He had stiffened, but the surprise was quickly wearing off. “Ah, baby, I didn’t—”

“Mom told me how your blood sugar dropped. At least it wasn’t your heart,” I said, giving him another quick hug before stepping back.

I looked deeply into his eyes, hiding my terror that he would beat me down with scorn and I would die under the blows of his friends’ derisive laughter. Many emotions flitted over his face, and for a moment I thought Riley had been wrong, or tricked me into this, and that Martin would use this opportunity to tear me up and ruin me forever at Duncan. He seemed to be weighing his options. He opened his mouth and closed it a couple of times. I hoped he was the politician that Riley thought he was. Finally he looked at the faces of his friends, all of whom were watching with bright, expectant eyes.

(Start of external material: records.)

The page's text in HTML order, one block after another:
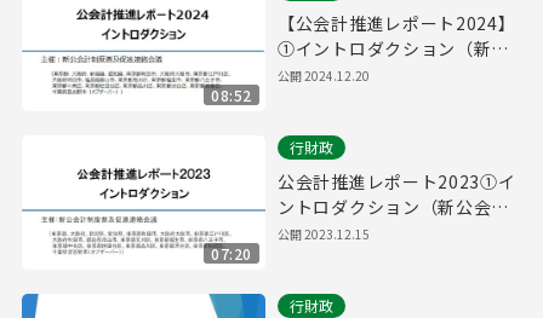
08:52
【公会計推進レポート2024】
①イントロダクション（新公
会計制度普及促進連絡会議）
公開2024.12.20
07:20
行財政
公会計推進レポート2023①イ
ントロダクション（新公会計
制度普及促進連絡会議）
公開2023.12.15
行財政
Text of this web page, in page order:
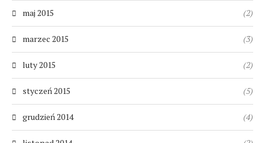
maj 2015 (2)
marzec 2015 (3)
luty 2015 (2)
styczeń 2015 (5)
grudzień 2014 (4)
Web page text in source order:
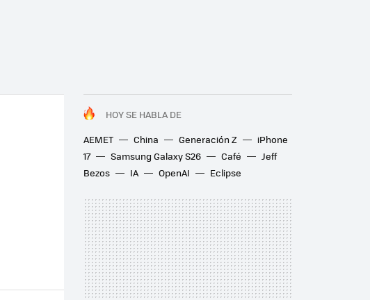
HOY SE HABLA DE
AEMET
China Generación Z
iPhone
17
Samsung Galaxy S26 Café
Jeff
Bezos
IA OpenAI Eclipse
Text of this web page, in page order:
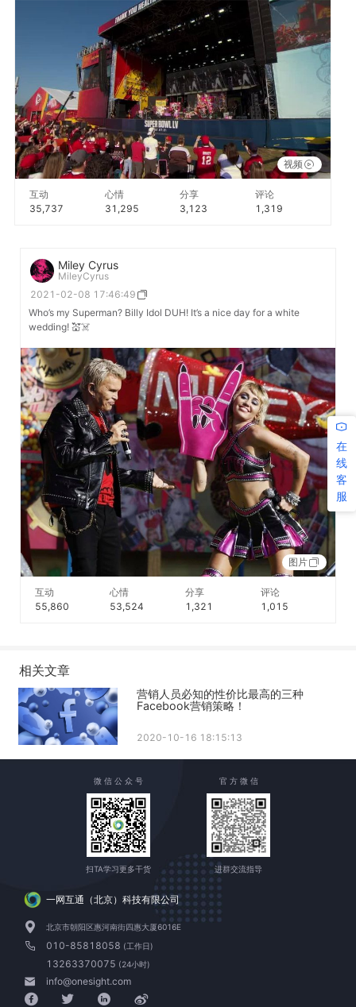
视频
互动
35,737
心情
31,295
分享
3,123
评论
1,319
Miley Cyrus
MileyCyrus
2021-02-08 17:46:49
Who’s my Superman? Billy Idol DUH! It’s a nice day for a white
wedding! 💒☠️
图片
互动
55,860
心情
53,524
分享
1,321
评论
1,015
相关文章
营销人员必知的性价比最高的三种
Facebook营销策略！
2020-10-16 18:15:13
在
线
客
服
一网互通（北京）科技有限公司
北京市朝阳区惠河南街四惠大厦6016E
010-85818058 (工作日)
13263370075 (24小时)
info@onesight.com
微 信 公 众 号
扫TA学习更多干货
官 方 微 信
进群交流指导
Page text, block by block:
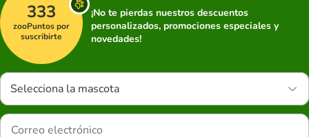
333
zooPuntos por
suscribirte
¡No te pierdas nuestros descuentos
personalizados, promociones especiales y
novedades!
Selecciona la mascota
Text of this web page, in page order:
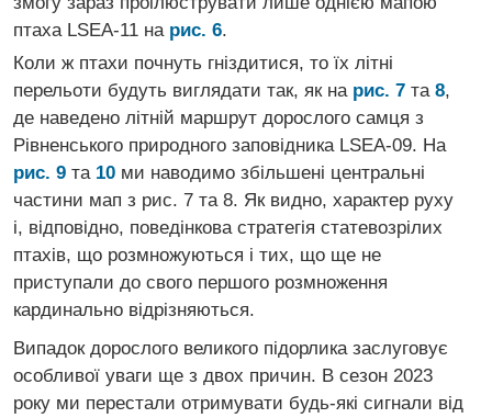
птаха LSEA-11 на рис. 6.
Коли ж птахи почнуть гніздитися, то їх літні
перельоти будуть виглядати так, як на рис. 7 та 8,
де наведено літній маршрут дорослого самця з
Рівненського природного заповідника LSEA-09. На
рис. 9 та 10 ми наводимо збільшені центральні
частини мап з рис. 7 та 8. Як видно, характер руху
і, відповідно, поведінкова стратегія статевозрілих
птахів, що розмножуються і тих, що ще не
приступали до свого першого розмноження
кардинально відрізняються.
Випадок дорослого великого підорлика заслуговує
особливої уваги ще з двох причин. В сезон 2023
року ми перестали отримувати будь-які сигнали від
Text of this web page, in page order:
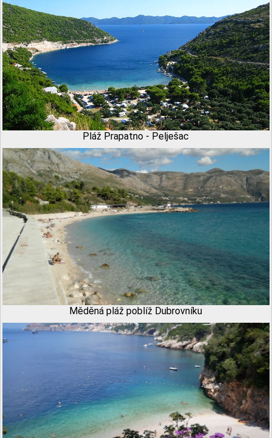
Pláž Prapatno - Pelješac
Měděná pláž poblíž Dubrovníku
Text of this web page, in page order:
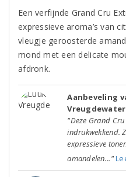
Een verfijnde Grand Cru
expressieve aroma’s van
vleugje geroosterde
mond met een delicate
afdronk.
Aanbeveling
Vreugdewater
"Deze Grand
indrukwekkend.
expressieve
amandelen..."

“Yeah, baby, I’m fine,” Martin finally said. “Mom made me stay in the house all day and used my grandpa’s test kit to check my blood sugar four times yesterday. I feel like a pin cushion.”

“It’s over now,” I said softly, and this time my relief was genuine.

“Not completely.” His eyes narrowed as he pulled me into his chest and held me tightly. “Don’t think I can’t see what you’re doing here,” he whispered in my ear as he leaned over me. “If I’m going to cover you for what you did to me last Saturday, I expect payment.”

“I didn’t do anything to you,” I said in a murmur.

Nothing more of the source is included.